4- Pour certaines cours d’appel, la ratio legis du texte visait à assurer la présence des deux parties lors de l’établissement de l’état des lieux. Ainsi, les frais relatifs au constat du commissaire de justice pouvaient être, pour moitié, mis à la charge du locataire, dès lors que celui-ci avait été présent y compris si le formalisme légal n’avait pas été respecté[10]. A l’inverse, pour un locataire non averti de la date de l’état des lieux et qui n’a pu s’y rendre, le partage des frais est rejeté[11]. La troisième chambre civile retient, toutefois, une lecture plus littérale de la lettre de l’article 3-2 de la loi du 6 juillet 1989 et juge que le seul manquement aux règles de forme relatif à l’établissement de l’état des lieux empêche le partage des frais d’huissier entre les parties[12]. C’est cette lecture littérale que retient la cour d’appel d’Aix-en-Provence le 16 juin 2022 : « bien que [le locataire] ait été présent au constat d’état des lieux, il n’en demeure pas moins que les délais légaux de convocation n’ont pas été respectés. Il convient donc de rejeter la demande de remboursement de la moitié des frais du constat d’huissier formée par [le bailleur] ». Cohérente, la troisième chambre civile confirme la solution dans l’arrêt commenté du 26 octobre 2023
5- Ensuite, en ce qui concerne le dépôt de garantie. Le dépôt de garantie est destiné à garantir l’exécution de ses obligations locatives par le locataire. Il sert à garantir non seulement le paiement du loyer mais encore les dettes dont le locataire peut être débiteur à l’occasion de l’exécution du contrat comme les frais de dégradations locatives. La « vie » du dépôt de garantie est précisément encadrée par la loi du 6 juillet 1989 tant au moment de sa constitution que de sa restitution. En son article 22, elle dispose que « le dépôt de garantie est restitué dans un délai maximal d’un mois à compter de la remise des clés par le locataire lorsque l’état des lieux de sortie est conforme à l’état des lieux d’entrée, déduction faite, le cas échéant, des sommes restant dues au bailleur et des sommes dont celui-ci pourrait être tenu ». Alors que la cour d’appel avait condamné la bailleresse à restituer aux locataires le montant du dépôt de garantie et à leur verser une majoration de retard de 10 %, la troisième chambre civile, statuant au fond, rejette, par une stricte application du texte, la demande en restitution du dépôt de garantie et en condamnation de la bailleresse au paiement de la majoration de retard, le montant du dépôt de garantie devant s’imputer sur les condamnations prononcées à l’encontre des locataires (arriéré de loyer et dégradations locatives). Sur le fond, on retiendra la nécessité d’accomplir une convocation du locataire en bonne et due forme avant toute réalisation, par voie d’huissier, des états des lieux d’entrée et de sortie. Cet arrêt rappelle également aux propriétaires immobiliers et aux gestionnaires locatifs que les subtilités de la loi de 1989, qui exigent de leur part la plus grande prudence, peuvent constituer des chausse-trappes dans leur relation avec le locataire qu’un conseil juridique avisé permet souvent d’éviter.

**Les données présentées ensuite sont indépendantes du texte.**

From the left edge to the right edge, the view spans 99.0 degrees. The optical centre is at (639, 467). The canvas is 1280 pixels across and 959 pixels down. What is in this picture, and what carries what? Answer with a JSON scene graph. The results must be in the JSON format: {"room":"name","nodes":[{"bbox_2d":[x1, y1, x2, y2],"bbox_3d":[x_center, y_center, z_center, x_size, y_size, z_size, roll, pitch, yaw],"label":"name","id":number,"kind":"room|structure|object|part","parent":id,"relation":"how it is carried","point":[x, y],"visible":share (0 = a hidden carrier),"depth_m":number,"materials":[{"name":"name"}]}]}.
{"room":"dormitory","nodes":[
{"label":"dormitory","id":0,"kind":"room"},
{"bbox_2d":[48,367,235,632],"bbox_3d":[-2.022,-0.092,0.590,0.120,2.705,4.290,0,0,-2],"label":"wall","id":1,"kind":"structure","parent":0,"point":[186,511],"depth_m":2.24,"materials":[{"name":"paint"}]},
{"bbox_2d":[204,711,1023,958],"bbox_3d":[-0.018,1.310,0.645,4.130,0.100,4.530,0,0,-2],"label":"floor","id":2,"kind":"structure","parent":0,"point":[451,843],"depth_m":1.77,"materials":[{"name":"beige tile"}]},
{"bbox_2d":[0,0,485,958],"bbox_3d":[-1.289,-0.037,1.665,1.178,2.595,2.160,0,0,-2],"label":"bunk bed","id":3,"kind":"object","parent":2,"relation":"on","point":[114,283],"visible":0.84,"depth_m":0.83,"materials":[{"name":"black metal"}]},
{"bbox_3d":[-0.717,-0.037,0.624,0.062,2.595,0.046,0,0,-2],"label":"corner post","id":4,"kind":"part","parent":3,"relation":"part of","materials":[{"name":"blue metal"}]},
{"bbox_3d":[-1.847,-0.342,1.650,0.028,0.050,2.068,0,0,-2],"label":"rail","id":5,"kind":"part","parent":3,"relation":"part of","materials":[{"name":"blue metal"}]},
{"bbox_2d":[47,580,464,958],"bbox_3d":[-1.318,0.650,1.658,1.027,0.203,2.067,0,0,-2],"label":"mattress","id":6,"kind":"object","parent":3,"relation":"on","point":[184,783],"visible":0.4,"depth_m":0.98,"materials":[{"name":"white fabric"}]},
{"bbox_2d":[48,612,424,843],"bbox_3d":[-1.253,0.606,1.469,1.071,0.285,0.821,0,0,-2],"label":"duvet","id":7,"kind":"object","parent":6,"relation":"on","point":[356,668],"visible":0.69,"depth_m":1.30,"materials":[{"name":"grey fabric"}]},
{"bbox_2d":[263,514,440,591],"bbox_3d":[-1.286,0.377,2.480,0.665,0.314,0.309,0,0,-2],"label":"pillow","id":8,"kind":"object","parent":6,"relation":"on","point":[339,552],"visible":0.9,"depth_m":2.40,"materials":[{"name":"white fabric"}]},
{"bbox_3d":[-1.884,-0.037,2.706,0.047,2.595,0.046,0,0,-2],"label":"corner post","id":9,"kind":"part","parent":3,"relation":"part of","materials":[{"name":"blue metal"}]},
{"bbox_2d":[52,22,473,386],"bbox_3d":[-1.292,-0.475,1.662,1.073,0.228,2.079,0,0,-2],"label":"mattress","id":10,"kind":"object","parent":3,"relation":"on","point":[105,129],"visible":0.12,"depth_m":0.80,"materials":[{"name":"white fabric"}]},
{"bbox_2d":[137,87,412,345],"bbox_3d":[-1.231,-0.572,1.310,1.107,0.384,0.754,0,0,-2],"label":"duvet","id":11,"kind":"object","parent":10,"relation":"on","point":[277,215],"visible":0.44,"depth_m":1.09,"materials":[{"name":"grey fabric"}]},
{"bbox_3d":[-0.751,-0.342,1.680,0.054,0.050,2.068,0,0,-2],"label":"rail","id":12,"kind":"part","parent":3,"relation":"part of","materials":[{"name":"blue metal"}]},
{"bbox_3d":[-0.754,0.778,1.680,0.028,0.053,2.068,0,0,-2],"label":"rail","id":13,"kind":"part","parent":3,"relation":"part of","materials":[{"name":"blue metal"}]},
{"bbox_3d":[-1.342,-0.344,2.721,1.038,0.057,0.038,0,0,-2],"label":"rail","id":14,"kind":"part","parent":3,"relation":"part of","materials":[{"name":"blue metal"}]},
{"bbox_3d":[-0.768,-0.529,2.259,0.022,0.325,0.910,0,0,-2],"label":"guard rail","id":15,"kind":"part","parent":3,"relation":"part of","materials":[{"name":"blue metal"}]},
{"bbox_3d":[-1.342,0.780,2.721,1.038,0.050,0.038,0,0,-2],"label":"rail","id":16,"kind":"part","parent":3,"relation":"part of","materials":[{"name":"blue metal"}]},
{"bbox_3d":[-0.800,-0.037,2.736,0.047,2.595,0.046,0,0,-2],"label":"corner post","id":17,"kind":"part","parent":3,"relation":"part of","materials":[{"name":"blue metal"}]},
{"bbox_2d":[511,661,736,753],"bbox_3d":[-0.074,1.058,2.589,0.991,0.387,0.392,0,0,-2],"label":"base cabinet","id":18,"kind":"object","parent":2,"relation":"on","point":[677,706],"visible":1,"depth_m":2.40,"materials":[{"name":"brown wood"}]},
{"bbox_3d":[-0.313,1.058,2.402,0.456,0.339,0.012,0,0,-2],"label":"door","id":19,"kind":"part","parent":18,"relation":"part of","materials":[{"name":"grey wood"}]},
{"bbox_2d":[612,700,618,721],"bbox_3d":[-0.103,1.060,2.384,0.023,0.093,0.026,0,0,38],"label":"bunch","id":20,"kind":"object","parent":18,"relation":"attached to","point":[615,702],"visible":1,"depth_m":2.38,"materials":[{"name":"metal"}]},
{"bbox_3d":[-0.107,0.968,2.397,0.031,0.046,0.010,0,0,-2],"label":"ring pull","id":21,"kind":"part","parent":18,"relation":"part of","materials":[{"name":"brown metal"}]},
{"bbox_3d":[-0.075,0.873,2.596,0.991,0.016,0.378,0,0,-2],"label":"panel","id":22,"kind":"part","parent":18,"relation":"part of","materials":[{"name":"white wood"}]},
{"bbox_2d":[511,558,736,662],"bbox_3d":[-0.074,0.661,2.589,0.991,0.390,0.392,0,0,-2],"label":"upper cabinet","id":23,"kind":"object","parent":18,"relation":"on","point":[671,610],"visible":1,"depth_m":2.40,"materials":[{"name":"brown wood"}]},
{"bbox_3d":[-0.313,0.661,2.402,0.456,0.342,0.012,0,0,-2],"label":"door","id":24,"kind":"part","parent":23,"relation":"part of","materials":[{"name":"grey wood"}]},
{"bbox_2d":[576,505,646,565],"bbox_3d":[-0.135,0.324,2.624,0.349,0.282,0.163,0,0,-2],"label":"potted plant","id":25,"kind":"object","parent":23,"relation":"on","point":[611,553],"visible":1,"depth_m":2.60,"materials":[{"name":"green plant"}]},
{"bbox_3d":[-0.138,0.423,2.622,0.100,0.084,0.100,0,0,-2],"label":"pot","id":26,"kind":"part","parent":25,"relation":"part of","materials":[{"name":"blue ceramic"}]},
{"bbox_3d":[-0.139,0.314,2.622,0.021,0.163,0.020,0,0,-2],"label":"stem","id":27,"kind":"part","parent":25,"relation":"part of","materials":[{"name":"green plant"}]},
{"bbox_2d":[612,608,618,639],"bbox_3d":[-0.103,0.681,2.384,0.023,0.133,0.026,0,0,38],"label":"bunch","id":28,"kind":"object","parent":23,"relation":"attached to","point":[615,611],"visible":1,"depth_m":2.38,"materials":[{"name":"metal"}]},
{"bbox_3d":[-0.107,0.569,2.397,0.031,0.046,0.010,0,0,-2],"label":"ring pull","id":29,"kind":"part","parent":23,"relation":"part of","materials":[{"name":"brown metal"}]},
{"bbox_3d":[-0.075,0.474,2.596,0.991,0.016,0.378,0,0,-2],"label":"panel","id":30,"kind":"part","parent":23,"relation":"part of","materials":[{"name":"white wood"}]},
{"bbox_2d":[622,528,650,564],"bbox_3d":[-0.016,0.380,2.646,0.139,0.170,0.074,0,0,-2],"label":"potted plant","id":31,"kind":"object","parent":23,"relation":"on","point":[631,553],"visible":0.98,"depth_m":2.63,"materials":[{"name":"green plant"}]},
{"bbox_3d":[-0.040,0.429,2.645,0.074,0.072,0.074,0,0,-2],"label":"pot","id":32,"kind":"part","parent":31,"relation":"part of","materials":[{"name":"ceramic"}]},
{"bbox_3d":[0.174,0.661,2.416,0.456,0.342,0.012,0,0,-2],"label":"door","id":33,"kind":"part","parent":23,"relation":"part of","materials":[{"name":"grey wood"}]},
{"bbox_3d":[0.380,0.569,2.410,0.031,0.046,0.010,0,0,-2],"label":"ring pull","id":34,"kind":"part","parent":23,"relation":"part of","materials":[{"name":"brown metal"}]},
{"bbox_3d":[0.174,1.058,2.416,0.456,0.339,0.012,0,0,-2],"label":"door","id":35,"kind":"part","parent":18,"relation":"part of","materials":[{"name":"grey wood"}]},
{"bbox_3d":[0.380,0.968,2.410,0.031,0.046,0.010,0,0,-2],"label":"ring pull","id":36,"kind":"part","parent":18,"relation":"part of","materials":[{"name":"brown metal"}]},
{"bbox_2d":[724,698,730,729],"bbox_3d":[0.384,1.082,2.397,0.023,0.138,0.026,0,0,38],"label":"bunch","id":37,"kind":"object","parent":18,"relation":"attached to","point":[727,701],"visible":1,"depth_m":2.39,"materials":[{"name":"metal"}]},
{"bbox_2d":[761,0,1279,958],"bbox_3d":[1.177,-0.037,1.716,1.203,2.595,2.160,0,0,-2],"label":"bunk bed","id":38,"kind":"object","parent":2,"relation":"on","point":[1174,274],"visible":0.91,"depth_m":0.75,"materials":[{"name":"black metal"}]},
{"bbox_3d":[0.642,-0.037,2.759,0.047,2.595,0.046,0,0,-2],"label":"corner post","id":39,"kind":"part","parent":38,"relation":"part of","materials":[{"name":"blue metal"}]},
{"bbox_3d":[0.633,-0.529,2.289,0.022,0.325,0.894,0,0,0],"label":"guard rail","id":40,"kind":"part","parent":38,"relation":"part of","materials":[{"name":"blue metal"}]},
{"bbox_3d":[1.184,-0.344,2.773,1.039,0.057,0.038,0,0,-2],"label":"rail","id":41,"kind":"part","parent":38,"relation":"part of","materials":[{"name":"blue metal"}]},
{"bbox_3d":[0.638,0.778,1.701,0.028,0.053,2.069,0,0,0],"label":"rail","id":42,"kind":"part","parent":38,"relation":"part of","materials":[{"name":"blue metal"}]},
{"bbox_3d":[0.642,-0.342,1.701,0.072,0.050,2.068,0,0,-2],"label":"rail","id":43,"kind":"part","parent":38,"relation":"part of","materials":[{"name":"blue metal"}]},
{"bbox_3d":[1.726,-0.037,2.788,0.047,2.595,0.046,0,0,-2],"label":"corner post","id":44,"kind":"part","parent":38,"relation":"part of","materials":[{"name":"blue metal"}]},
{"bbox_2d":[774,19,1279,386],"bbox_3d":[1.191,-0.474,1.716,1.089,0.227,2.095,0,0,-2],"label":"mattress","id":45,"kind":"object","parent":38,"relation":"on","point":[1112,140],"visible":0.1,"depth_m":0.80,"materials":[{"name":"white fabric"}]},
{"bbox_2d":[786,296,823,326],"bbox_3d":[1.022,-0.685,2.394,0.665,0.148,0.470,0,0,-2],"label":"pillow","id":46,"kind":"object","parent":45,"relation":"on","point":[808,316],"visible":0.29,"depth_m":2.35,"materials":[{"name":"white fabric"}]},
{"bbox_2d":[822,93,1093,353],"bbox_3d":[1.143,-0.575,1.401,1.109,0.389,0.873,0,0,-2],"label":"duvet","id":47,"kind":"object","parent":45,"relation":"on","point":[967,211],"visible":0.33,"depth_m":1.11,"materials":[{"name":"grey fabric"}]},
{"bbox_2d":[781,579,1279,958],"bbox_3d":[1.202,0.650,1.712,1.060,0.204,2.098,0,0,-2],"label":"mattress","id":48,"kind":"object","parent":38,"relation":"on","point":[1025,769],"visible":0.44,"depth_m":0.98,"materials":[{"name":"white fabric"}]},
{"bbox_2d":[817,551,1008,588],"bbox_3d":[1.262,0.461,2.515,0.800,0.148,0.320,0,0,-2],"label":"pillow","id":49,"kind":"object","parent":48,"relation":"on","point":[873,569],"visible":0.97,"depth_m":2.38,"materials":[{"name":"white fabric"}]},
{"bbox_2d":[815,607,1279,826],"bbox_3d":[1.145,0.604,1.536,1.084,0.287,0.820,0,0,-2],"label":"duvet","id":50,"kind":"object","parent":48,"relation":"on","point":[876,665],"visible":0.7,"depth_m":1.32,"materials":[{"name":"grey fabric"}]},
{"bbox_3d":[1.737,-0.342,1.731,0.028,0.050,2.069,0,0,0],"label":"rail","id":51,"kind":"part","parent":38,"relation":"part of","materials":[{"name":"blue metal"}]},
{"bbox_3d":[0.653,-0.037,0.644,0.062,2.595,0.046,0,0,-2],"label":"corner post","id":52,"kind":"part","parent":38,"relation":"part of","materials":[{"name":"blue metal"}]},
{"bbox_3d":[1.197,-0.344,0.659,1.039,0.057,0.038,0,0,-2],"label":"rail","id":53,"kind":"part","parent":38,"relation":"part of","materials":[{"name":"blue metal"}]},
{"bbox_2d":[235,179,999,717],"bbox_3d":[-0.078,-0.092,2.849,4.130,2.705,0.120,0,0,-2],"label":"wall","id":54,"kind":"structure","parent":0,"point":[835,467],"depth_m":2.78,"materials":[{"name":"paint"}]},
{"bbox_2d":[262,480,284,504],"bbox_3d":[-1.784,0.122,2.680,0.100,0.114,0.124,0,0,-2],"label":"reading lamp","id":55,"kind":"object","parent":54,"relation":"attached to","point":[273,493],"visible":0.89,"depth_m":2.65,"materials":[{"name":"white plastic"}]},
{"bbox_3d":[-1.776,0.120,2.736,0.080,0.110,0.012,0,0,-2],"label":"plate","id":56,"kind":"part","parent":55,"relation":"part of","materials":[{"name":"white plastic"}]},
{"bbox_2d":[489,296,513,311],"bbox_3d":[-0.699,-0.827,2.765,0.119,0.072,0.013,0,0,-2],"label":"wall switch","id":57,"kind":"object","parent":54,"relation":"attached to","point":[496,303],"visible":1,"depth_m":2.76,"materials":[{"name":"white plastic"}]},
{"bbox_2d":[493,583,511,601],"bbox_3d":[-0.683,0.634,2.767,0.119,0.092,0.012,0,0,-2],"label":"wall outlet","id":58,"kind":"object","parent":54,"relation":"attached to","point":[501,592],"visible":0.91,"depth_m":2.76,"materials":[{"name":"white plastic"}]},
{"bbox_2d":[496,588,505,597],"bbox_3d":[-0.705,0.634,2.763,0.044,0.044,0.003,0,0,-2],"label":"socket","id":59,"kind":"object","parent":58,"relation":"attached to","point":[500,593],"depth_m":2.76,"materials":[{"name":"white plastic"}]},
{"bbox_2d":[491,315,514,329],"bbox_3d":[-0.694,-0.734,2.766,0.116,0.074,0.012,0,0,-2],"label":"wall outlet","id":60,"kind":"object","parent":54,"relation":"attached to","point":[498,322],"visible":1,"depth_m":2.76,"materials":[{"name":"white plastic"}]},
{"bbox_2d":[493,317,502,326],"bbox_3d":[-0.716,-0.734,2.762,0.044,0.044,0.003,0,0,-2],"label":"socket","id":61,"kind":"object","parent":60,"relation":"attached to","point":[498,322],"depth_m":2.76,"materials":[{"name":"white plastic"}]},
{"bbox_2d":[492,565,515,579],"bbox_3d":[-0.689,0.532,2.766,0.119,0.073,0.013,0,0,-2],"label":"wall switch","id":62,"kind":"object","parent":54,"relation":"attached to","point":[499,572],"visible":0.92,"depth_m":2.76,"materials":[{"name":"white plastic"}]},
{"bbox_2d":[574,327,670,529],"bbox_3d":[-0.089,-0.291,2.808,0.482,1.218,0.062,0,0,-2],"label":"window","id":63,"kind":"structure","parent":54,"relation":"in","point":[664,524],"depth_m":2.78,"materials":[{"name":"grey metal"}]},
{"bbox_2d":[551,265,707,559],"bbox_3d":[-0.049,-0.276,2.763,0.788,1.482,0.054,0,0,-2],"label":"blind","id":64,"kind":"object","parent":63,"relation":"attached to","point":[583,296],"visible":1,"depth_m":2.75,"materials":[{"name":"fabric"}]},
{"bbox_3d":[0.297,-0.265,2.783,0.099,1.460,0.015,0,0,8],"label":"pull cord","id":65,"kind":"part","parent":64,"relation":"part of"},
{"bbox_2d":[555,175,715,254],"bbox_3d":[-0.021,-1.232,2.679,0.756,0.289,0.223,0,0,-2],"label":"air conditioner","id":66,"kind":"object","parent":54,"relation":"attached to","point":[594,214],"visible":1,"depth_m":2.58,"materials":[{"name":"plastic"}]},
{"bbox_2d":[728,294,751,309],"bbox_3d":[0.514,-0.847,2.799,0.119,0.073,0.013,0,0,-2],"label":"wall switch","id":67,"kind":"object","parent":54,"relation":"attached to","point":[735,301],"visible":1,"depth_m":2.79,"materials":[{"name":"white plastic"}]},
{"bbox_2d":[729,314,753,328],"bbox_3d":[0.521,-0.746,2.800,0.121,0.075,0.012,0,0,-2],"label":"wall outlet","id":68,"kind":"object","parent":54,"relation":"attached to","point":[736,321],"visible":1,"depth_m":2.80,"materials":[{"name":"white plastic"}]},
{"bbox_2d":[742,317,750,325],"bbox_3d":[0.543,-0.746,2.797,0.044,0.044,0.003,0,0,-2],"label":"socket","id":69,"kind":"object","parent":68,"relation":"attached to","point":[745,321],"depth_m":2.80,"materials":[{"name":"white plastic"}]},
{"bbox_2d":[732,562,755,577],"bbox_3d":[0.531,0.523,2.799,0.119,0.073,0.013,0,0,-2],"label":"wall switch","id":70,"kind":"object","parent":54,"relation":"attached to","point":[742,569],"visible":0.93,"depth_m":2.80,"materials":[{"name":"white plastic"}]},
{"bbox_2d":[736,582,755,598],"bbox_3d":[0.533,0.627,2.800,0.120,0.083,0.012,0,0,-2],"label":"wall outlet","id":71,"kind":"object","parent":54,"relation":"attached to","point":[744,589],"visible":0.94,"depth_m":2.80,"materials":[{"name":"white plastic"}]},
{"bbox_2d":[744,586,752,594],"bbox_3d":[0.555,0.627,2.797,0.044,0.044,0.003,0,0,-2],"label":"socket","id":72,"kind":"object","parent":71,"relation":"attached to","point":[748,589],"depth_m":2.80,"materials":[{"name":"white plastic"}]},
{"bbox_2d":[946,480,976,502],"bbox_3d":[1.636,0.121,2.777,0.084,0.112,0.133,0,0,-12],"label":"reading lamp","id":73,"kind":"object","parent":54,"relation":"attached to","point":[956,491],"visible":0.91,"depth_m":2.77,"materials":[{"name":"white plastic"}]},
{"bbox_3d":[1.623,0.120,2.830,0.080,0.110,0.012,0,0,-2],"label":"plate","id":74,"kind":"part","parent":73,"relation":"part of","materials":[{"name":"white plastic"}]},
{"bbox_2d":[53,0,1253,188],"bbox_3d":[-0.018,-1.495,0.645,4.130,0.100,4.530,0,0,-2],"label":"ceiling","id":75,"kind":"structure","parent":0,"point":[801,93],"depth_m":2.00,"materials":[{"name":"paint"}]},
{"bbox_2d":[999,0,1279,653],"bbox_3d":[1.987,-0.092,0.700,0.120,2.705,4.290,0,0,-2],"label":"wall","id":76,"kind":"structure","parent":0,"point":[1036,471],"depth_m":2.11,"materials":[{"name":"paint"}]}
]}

[1] Depuis, notamment, l’entrée en vigueur de la loi n° 2023-668 du 27 juillet 2023 visant à protéger les logements contre l’occupation illicite sanctionne les squatteurs et facilite les expulsions, JORF n° 0173 du 28 juillet 2023.
[2] Loi n° 2014-366 du 24 mars 2014 pour l’accès au logement et un urbanisme rénové, JORF n° 0072 du 26 mars 2014.
[3] Loi n° 89-462 du 6 juillet 1989 tendant à améliorer les rapports locatifs et portant modification de la loi n° 86-1290 du 23 décembre 1986, JORF du 8 juillet 1989.
[4] B. Derrar, Les protections du consommateur immobilier, Thèse, coll. Centre Pierre Kayser, PUAM, 2022.
[5] Loi ALUR du 24 mars 2014, préc., art. 3-2.
[6] Décret n° 2016-382 du 30 mars 2016.
[7] L’ensemble des articles du Titre I de la loi du 6 juillet 1989 sont d’ordre public (Loi du 6 juillet 1989, préc., art. 2).
[8]F. Niboyet, « La décence, ordre public du bail d’habitation », D. 2010. 1192.
[9] G. Couturier, « L’ordre public de protection, Heurs et malheurs d’une vieille notion neuve », in Mél. Flour, Defrénois, 1979, p. 95.
[10] CA Montpellier, ch. 01 C, 11 octobre 2016, n° 14/06200, Juris-data n° 2016-028059.
[11] CA Chambéry, ch. 02, 31 janvier 2013, n° 10/02320 Juris-data n° 2013-002288.
[12] Cass. 3e civ, 27 mai 2003, n° 02-12.253 P, AJDI 2003. 589, note Y. Rouquet.